The task: Copy out every line of the listing in which "about" appears.

Exercise data:
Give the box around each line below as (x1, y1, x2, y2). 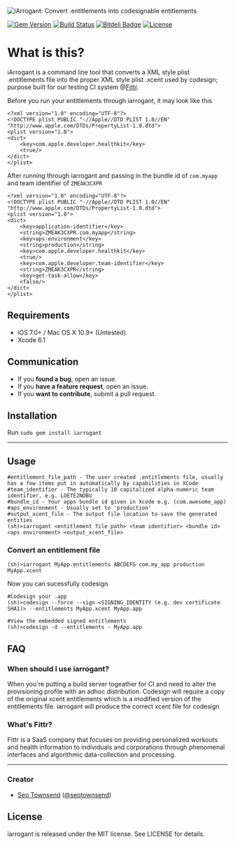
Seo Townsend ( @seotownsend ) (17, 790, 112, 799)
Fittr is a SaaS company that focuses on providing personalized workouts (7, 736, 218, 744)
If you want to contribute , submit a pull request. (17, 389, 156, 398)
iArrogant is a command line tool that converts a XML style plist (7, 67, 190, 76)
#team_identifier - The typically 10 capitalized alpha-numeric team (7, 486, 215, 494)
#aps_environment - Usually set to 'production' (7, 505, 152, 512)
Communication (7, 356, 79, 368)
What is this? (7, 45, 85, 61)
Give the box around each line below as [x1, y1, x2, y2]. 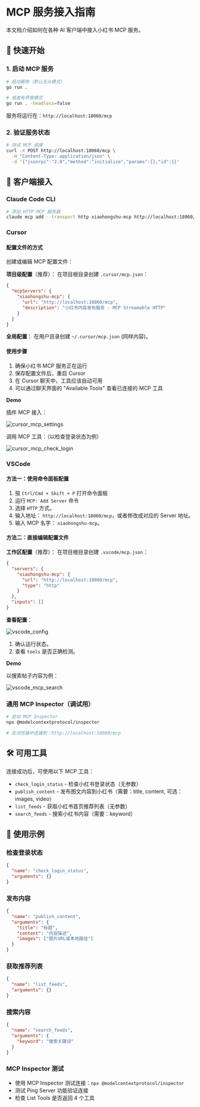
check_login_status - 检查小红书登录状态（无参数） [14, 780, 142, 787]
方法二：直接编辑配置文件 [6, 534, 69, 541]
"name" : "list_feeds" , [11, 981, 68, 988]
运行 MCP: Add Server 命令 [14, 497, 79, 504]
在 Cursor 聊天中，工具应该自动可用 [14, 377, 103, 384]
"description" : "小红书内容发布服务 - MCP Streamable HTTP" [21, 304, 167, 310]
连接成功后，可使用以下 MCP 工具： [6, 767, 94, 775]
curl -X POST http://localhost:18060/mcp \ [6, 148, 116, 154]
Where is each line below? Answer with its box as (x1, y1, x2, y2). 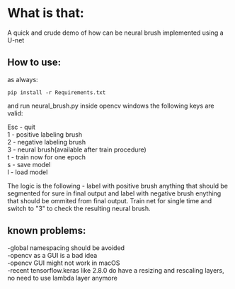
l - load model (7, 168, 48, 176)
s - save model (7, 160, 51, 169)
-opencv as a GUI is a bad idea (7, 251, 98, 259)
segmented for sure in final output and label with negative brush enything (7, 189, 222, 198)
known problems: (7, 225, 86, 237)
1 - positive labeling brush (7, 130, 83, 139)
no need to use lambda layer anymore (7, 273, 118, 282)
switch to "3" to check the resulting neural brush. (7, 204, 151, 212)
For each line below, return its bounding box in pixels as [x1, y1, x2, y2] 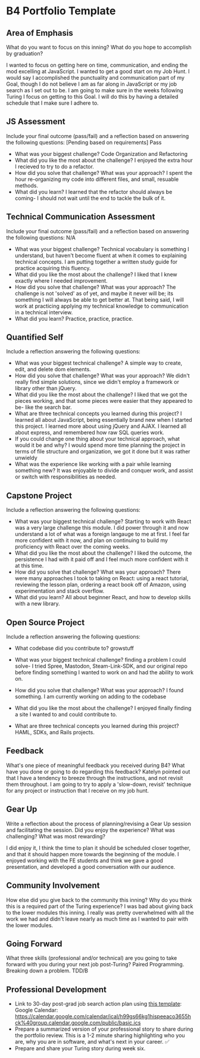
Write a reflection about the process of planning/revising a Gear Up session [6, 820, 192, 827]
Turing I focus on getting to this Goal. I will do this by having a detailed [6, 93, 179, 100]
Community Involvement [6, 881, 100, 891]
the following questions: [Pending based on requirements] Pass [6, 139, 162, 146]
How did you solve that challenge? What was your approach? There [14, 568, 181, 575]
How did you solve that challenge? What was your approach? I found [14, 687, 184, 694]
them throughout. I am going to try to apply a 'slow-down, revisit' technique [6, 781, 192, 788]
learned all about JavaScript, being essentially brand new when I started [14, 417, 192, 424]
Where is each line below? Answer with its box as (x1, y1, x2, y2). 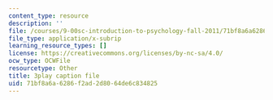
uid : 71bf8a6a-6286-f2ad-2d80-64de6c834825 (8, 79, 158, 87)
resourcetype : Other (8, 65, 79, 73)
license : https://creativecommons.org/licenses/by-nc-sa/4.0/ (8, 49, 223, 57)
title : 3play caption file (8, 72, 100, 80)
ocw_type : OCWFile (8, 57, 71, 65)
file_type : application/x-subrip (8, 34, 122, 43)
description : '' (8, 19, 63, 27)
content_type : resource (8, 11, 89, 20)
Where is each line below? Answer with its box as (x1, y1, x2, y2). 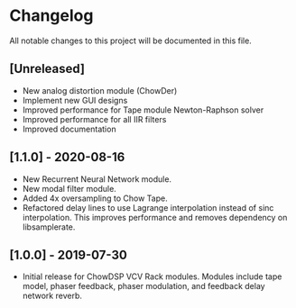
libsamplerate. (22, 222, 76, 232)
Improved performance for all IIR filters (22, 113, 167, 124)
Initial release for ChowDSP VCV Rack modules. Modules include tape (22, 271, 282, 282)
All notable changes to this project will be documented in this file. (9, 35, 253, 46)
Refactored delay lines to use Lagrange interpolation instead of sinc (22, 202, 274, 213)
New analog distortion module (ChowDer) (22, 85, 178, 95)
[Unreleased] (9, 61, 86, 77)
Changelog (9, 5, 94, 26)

Reply:
Write a reflection about the process of planning/revising a Gear Up session [6, 820, 192, 827]
learned all about JavaScript, being essentially brand new when I started [14, 417, 192, 424]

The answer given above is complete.